As part of my automated testing, I observed that some requests were returning very quickly.

Investigations highlighted that min_new_tokens: 0 was the reason for the quick return:

  • max_new_tokens: 25, min_new_tokens: 0
  • Request generated 5 tokens before EosToken

while the query is set with max_new_tokens == min_new_tokens.

Further investigations let to this reproducer:

HOST_1=flan-t5-small-cpu-1-predictor-watsonx-e2e-0.apps.20231017-06h53-watsonx-ci-kpouget.psap.aws.rhperfscale.org:443;
HOST_2=flan-t5-small-cpu-2-predictor-watsonx-e2e-1.apps.20231017-06h53-watsonx-ci-kpouget.psap.aws.rhperfscale.org:443;

get_proto() {
    grpcurl -insecure $1 describe caikit.runtime.Nlp.TextGenerationTaskRequest
}

get_proto $HOST_1 > 1
get_proto $HOST_2 > 2

echo diff
diff --side <(get_proto $HOST_1) <(get_proto $HOST_2)

1.log | 2.log

image

which highlights that the protos returned by two endpoints running the same image are different.
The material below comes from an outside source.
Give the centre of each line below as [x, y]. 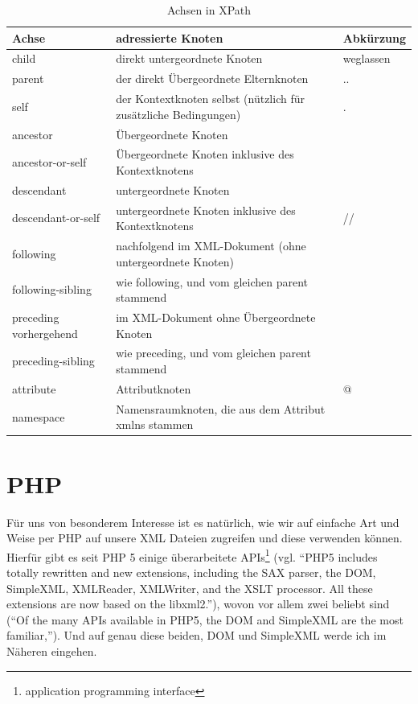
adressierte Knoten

Image is quay.io/opendatahub/caikit-tgis-serving@sha256:794adc22d52cb3ac4b5aadfb286e8431cca829acdc4909719329cf8c4fabb4ec

Platform

Caikit packages in this image have this version:

caikit                  0.19.3
caikit-nlp              0.0.1                   /caikit/src/caikit-nlp
caikit-tgis-backend     0.1.18

Python 3.9

Sample Code

See above.

The invalid launch happens ~50% of the time, from what I observed.

Expected behavior

The prototypes are always the same.

Observed behavior

The prototypes do not have the same ordering.
No error printed anywhere.

Additional info

The location of this block (+ the field numbering) is the key difference between the "different versions" of the protos:

  oneof _preserve_input_text {
    bool preserve_input_text = 15;
  }
@kpouget
Copy link
Author

kpouget commented Oct 18, 2023

I have a simpler reproducer !

#! /bin/bash

TARGET_PROTO=serverstreamingtextgenerationtaskrequest.proto
TRIES=10

mkdir -p /tmp/proto.ref /tmp/proto.cmp/

echo "Generating the reference protos ..."
RUNTIME_LIBRARY=caikit_nlp python -m caikit.runtime.dump_services /tmp/proto.ref 2>/dev/null

target_proto_sum=$(cat /tmp/proto.ref/$TARGET_PROTO | sha256sum)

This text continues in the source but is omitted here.